» Directions for this task
After finding the line with "updated warn msg" in the data below, set down exactly each line through the one with "Fixed ROS_ASSERT bug #416 (43, 919, 166, 931)", inclusive, and stop there.

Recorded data

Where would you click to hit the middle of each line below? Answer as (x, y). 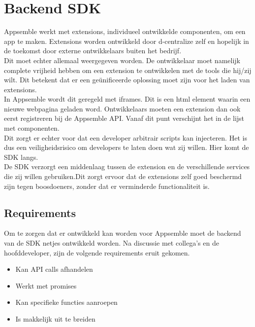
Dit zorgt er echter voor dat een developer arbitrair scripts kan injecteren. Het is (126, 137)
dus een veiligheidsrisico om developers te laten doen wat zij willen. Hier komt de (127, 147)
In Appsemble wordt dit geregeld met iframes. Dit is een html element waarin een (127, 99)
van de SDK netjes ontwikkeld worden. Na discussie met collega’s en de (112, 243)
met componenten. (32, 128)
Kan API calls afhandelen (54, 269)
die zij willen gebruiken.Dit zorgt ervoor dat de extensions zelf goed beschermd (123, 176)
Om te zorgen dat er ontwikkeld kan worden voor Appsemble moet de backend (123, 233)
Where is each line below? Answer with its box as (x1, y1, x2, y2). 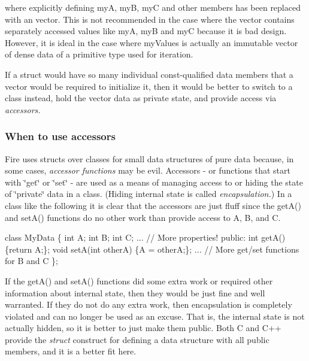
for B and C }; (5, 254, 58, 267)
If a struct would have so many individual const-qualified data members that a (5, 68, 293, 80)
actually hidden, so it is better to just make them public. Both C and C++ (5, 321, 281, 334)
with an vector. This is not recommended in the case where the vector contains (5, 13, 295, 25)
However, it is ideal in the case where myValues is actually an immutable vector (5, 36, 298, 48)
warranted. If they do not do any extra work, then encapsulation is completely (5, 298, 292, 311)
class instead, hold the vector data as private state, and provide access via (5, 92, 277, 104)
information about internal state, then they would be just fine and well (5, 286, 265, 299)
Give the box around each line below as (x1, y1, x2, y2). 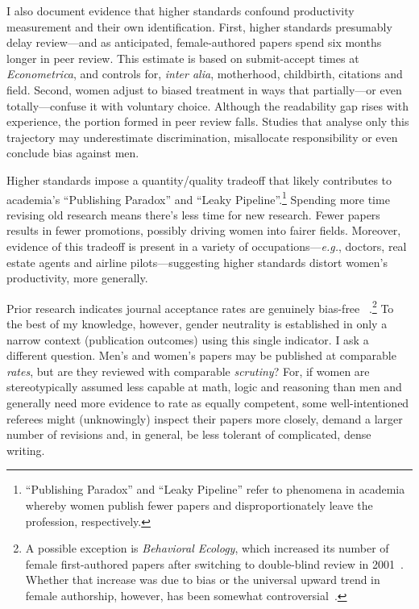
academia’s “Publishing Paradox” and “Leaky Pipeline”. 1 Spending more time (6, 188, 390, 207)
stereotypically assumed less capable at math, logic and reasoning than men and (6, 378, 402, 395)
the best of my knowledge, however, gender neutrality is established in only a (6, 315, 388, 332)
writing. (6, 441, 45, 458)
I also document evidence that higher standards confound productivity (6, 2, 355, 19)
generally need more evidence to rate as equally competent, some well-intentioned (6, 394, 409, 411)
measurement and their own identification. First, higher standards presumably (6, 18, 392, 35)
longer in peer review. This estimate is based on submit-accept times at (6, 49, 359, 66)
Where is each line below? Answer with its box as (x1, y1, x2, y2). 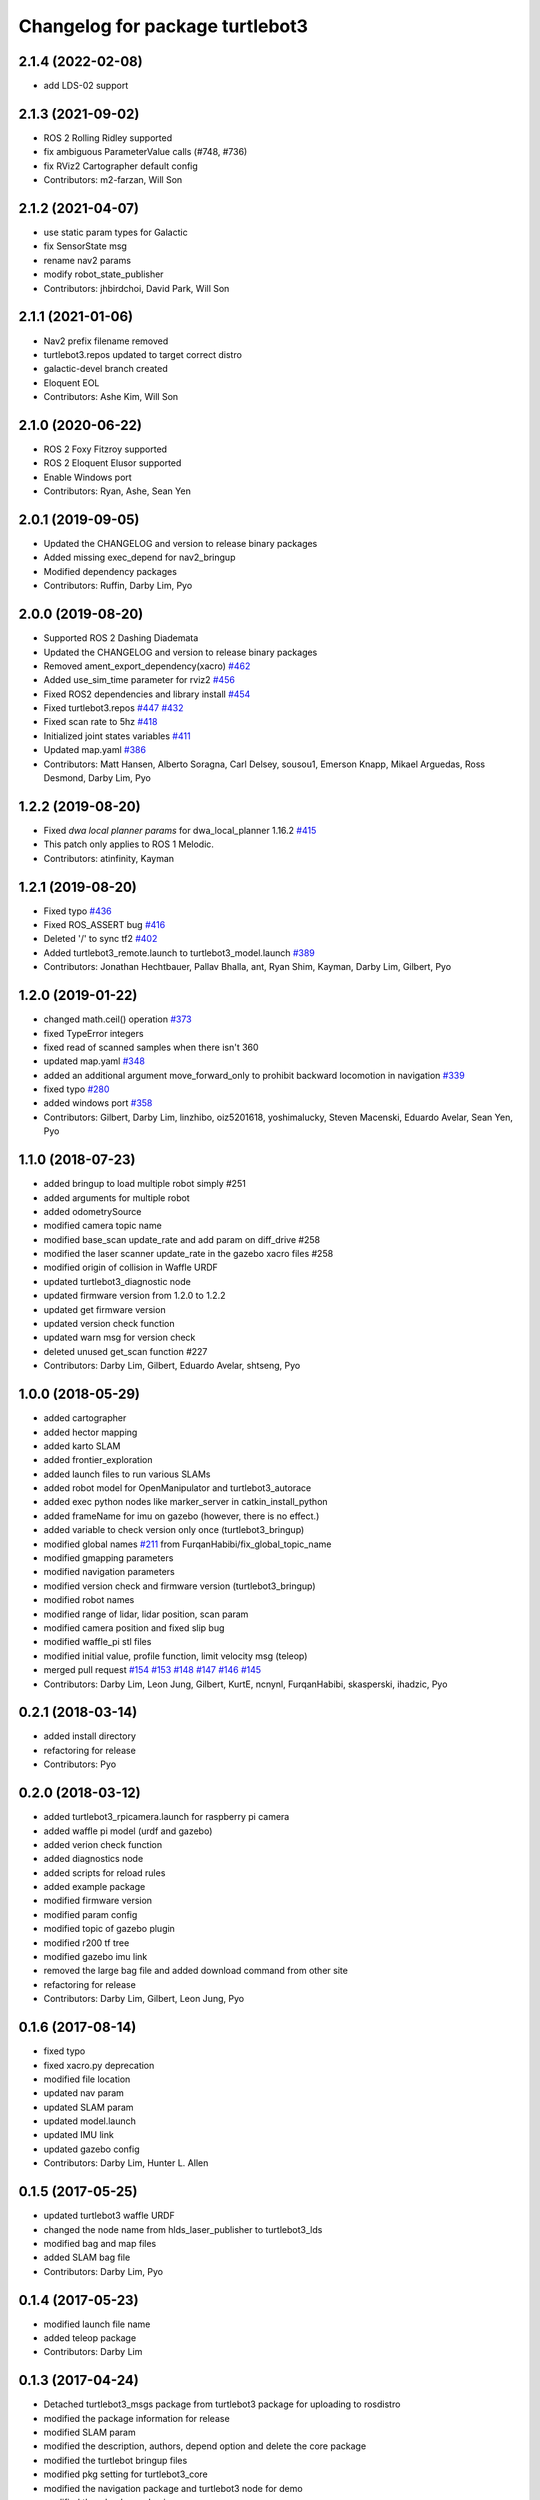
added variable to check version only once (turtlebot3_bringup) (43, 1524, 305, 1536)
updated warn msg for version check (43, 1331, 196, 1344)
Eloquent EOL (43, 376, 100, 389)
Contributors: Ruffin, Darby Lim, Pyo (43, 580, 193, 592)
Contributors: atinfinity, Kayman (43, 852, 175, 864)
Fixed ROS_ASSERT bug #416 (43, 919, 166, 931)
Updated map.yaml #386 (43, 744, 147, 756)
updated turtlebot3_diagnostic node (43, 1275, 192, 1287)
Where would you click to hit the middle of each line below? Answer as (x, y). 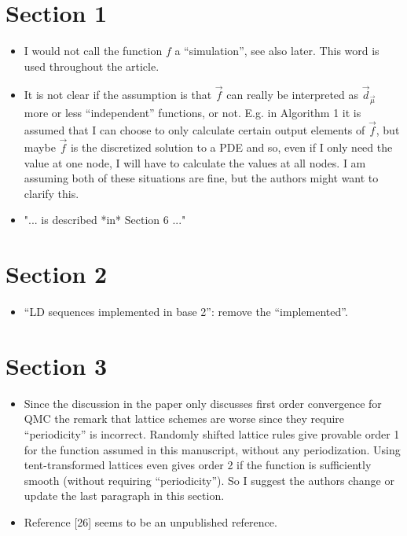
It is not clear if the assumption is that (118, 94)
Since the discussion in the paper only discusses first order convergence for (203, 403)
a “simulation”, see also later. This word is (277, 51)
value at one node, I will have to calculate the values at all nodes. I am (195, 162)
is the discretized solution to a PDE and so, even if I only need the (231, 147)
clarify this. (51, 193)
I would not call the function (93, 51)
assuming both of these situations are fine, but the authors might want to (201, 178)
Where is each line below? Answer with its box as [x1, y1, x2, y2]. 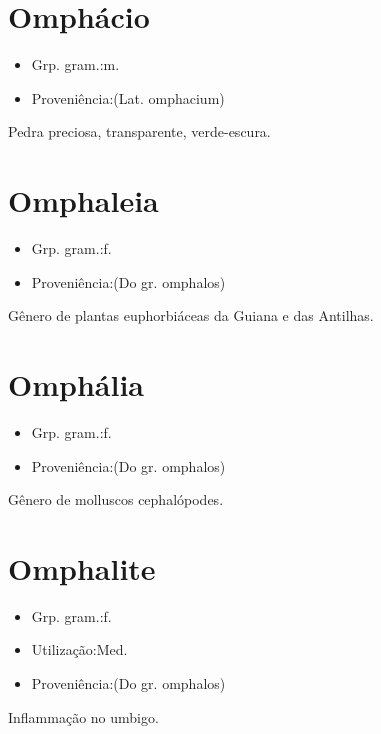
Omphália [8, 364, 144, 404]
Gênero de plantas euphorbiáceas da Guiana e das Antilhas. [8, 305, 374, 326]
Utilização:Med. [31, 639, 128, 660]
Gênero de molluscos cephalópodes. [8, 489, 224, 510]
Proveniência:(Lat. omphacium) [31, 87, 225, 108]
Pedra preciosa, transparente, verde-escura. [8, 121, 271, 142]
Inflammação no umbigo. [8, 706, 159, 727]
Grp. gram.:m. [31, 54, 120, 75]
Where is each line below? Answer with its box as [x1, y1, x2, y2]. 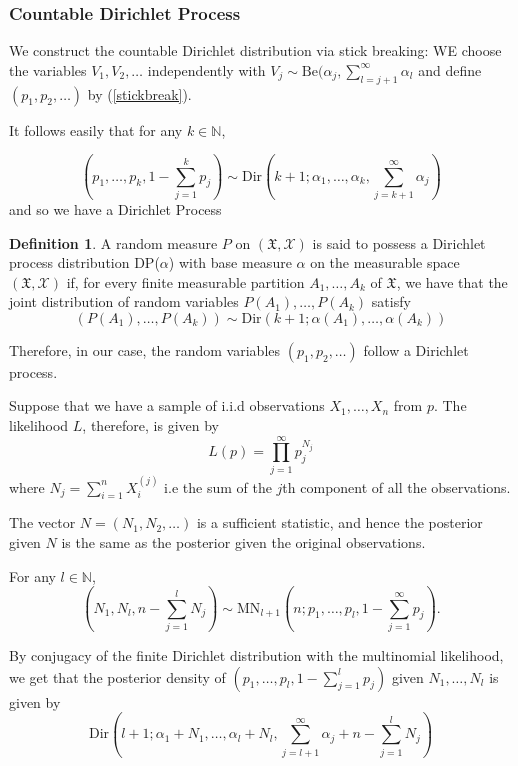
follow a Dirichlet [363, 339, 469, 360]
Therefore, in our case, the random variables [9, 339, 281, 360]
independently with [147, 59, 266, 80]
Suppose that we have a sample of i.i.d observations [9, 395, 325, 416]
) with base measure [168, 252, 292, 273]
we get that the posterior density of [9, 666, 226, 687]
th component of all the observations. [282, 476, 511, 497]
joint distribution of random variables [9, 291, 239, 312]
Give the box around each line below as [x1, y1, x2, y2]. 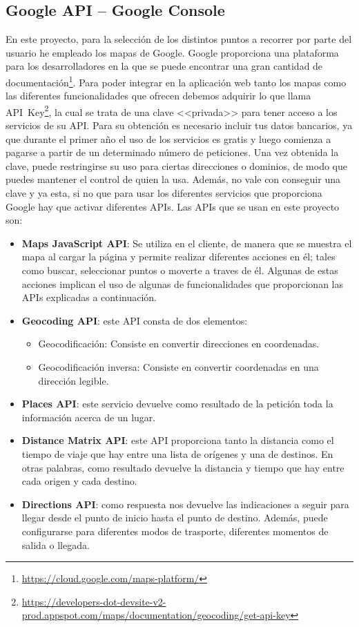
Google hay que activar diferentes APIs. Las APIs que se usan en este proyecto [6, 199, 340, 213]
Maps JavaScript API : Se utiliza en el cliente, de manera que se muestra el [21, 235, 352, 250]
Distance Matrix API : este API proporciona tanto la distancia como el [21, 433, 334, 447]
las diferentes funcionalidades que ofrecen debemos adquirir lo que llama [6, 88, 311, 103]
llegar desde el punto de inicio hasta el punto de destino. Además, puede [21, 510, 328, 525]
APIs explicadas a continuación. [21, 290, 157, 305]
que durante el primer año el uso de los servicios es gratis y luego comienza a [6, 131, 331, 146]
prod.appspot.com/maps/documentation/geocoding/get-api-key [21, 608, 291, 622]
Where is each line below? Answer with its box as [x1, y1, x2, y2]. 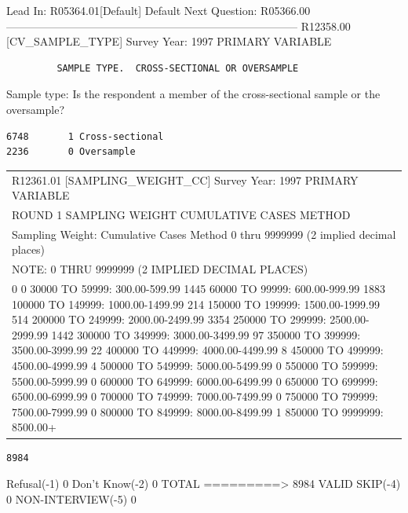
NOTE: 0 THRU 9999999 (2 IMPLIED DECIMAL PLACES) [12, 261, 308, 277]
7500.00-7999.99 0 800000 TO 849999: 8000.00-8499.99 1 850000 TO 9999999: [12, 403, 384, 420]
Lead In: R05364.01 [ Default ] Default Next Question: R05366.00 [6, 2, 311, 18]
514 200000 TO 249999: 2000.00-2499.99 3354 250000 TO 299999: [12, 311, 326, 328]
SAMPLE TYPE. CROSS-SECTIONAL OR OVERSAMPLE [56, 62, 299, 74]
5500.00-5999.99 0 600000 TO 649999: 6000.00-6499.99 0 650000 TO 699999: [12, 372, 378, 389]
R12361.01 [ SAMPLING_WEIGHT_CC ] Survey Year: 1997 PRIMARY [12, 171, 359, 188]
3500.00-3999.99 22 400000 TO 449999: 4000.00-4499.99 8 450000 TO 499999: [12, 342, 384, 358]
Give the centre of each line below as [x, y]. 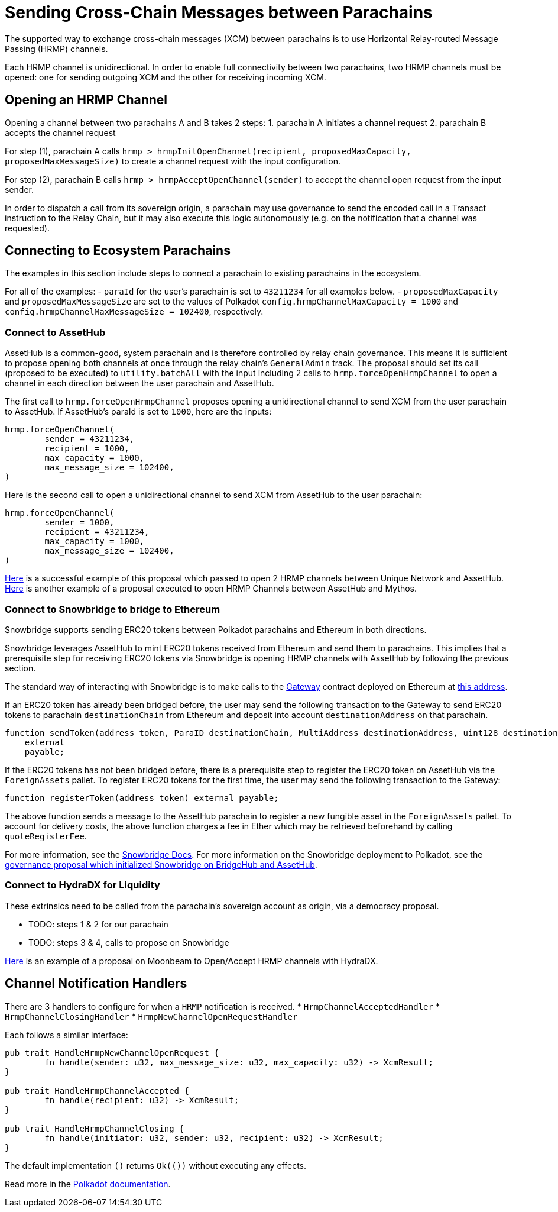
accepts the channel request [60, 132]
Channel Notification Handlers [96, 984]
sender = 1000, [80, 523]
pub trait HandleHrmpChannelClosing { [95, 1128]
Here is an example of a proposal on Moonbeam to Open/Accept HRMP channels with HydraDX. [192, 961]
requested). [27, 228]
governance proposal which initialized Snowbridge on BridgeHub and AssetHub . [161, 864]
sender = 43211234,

» Reply to the exercise
updated warn msg for version check (43, 1331, 196, 1344)
Eloquent EOL (43, 376, 100, 389)
Contributors: Ruffin, Darby Lim, Pyo (43, 580, 193, 592)
Contributors: atinfinity, Kayman (43, 852, 175, 864)
Fixed ROS_ASSERT bug #416 (43, 919, 166, 931)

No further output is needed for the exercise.